Das ist eine entmutigende Nebenbedingung! In den letzten drei Jahren hatten wir genügend Gelegenheit, die Profile des derzeitigen Personals zu studieren: Scholz (und seine SPD) wären (sind) von inneren Verwerfungen gebeutelt, vom anstehenden Wahlkampf absorbiert und – in den genannten Szenarien – sowieso hoffnungslos überfordert; Pistorius wollte vielleicht, wenn er könnte, dürfte aber nicht (erinnern wir uns an Peer Steinbrück)! Lindner (und wie hiess seine Partei nochmal) stünde weiter im Schatten seines ideologischen Schlaganfalls: durch die eigene Handlungsunfähigkeit fähig, alles zu verhindern. Dass Merz zu strategischer Grösse aufwüchse, ich kann es mir schlicht nicht vorstellen. Söder dagegen hatte immerhin oft genug bewiesen, dass ihn ggf. sein Geschwätz von gestern nicht allzu lange belästigt; aber ein Stratege von internationalem Format, phhh? Habeck? Immerhin wissen wir, dass Habeck ein ziemlich guter Krisenmanager ist. Ob er aber über die geforderte Weitsicht und (nach der jetzt über drei Jahre andauernden Medienfolter immer noch) den Mut verfügt, unkonventionelle Wege zu gehen? Tatsächlich traue ich Annalena Baerbock am ehesten die Skrupellosigkeit zu, die in den genannten Szenarien gefordert ist – leider fehlt es ihr an politisch-intellektuellem Format. … Und weiter reicht meine Vorstellungskraft nicht.
Sechstens:
Was auf die Welt zukommt, ist also nicht nur politisch, und bis in die persönlichen Konsequenzen, bedrohlich; vor allem personell ist das Hemd zu kurz. Erschwerend kommt hinzu, dass die Ampel … offenbar … beschlossen hat, bis zur nächsten Bundestagswahl am Abgrund zu verharren; Neuwahlen werden nur von der Opposition ins Kalkül gezogen.
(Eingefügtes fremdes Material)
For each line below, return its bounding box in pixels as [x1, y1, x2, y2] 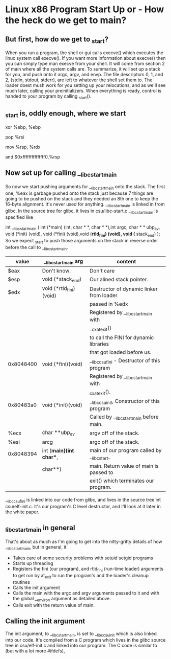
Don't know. [42, 267, 71, 274]
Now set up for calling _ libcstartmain [5, 169, 117, 178]
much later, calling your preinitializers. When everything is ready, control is [5, 88, 162, 94]
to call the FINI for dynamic [89, 334, 154, 341]
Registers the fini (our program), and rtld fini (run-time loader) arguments [12, 566, 164, 573]
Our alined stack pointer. [89, 276, 149, 283]
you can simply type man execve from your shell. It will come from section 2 [5, 60, 165, 67]
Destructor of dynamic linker [89, 285, 158, 292]
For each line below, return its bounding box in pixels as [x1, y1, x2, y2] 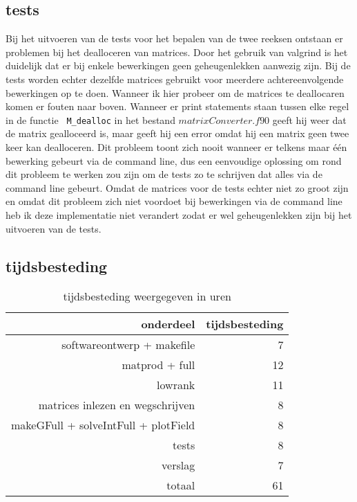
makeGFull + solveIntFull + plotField [11, 417, 195, 433]
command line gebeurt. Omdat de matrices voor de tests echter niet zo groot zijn [6, 180, 349, 195]
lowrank [157, 377, 195, 393]
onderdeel [141, 316, 195, 332]
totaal [166, 477, 195, 494]
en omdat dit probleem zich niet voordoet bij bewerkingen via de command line [6, 194, 342, 208]
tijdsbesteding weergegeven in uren [63, 288, 231, 305]
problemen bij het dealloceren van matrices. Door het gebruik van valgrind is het [6, 44, 348, 59]
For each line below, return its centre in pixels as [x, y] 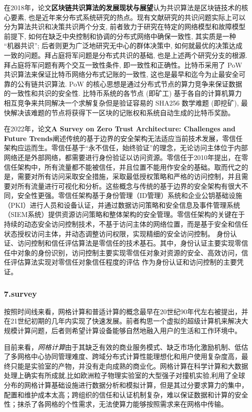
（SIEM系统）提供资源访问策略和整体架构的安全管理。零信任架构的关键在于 [125, 214]
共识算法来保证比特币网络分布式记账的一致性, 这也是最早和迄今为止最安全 [121, 74]
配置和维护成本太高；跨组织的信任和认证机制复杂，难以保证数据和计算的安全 [126, 394]
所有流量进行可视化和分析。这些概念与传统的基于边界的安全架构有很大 [129, 186]
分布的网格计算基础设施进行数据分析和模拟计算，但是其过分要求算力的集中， [126, 385]
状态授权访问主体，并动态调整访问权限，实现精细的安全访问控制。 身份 [117, 233]
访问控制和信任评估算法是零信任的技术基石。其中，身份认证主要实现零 [129, 243]
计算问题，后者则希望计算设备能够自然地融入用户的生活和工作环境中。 [129, 331]
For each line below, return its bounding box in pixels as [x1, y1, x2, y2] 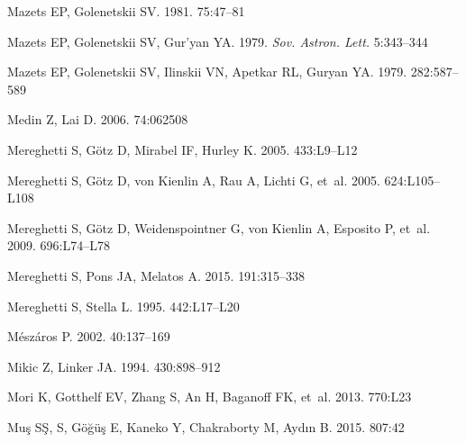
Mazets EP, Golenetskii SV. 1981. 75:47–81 [7, 2, 245, 20]
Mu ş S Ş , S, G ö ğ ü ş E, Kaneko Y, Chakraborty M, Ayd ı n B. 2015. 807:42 [7, 417, 405, 436]
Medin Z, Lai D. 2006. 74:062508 [7, 110, 188, 129]
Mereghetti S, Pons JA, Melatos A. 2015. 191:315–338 [7, 266, 306, 284]
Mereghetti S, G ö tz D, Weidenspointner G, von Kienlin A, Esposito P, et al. [7, 218, 431, 237]
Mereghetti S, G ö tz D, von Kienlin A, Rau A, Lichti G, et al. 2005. [7, 170, 380, 189]
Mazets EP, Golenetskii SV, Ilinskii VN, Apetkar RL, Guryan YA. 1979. [7, 62, 407, 81]
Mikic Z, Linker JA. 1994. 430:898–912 [7, 356, 221, 375]
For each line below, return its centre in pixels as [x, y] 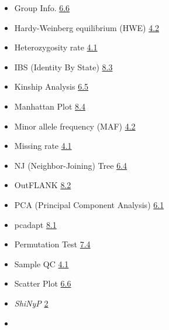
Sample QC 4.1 [42, 263]
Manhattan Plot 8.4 [50, 106]
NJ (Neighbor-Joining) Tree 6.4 [71, 165]
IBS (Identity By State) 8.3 [63, 67]
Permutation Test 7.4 [52, 244]
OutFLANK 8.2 [43, 185]
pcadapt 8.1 [35, 224]
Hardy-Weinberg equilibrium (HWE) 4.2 [87, 27]
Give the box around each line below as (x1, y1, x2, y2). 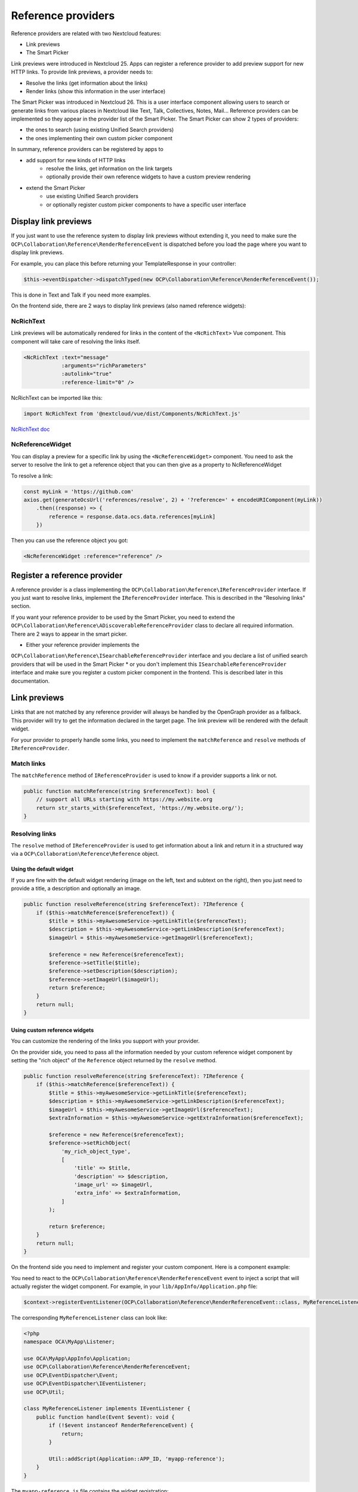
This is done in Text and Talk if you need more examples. (11, 291, 152, 298)
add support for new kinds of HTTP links (26, 156, 126, 164)
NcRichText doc (11, 426, 50, 433)
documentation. (11, 677, 50, 685)
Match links (11, 759, 46, 767)
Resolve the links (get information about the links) (26, 79, 148, 87)
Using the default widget (11, 865, 74, 873)
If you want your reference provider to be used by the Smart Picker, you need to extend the (11, 614, 235, 621)
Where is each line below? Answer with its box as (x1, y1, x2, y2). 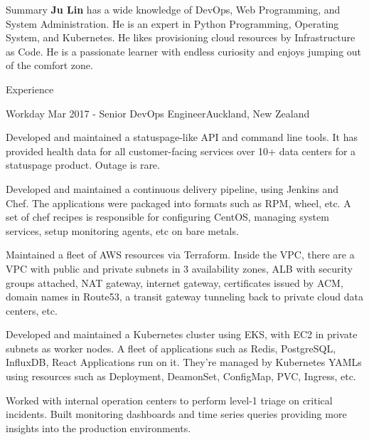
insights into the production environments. (6, 420, 191, 435)
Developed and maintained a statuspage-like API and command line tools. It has (6, 130, 358, 145)
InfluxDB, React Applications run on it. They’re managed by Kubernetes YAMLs (6, 355, 362, 370)
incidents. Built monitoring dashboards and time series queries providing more (6, 407, 347, 421)
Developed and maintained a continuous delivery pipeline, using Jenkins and (6, 181, 339, 196)
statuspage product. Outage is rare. (6, 157, 160, 172)
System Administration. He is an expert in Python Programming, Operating (6, 16, 339, 31)
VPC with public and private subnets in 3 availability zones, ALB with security (6, 261, 353, 276)

Selbst wenn: Es würde auch alles nur erschweren: Merz gewinnt, wenn’s gut geht mit 35%+, und mit wem soll er regieren? AfD 19/22, SPD 13/17, Grüne 9/13, BSW 8/12 – und dann? Noch ein Dreierbündnis, oder nochmal mit der SPD?, ernsthaft?
Die Lage ist so trostlos, dass man sie kaum noch bedenken will.
Ich meine aber doch, dass es Handlungsoptionen gibt, vor allem für jene, die irgendwie intellektuelle Reichweite haben – sei es als Akteure oder als Multiplikatoren, als Journalisten oder institutionelle Repräsentanten. Selbst jene, die meine Analyse nicht teilen, können sich kaum darin einrichten, dass es „schon irgendwie gut gehen wird“. Der Identitäts-politische Eskapismus hat abgewirtschaftet, jetzt ist politisch-strategisches Denken (und Handeln) gefordert. Ich meine, die „raisonnierende Öffentlichkeit“ sollte aus dem Koma erwachen und darauf hinwirken, dass Europa sich formiert, dass die Entscheidungsträger nicht in ihrer Dumpfbackigkeit verharren können, dass eine Debatte entsteht.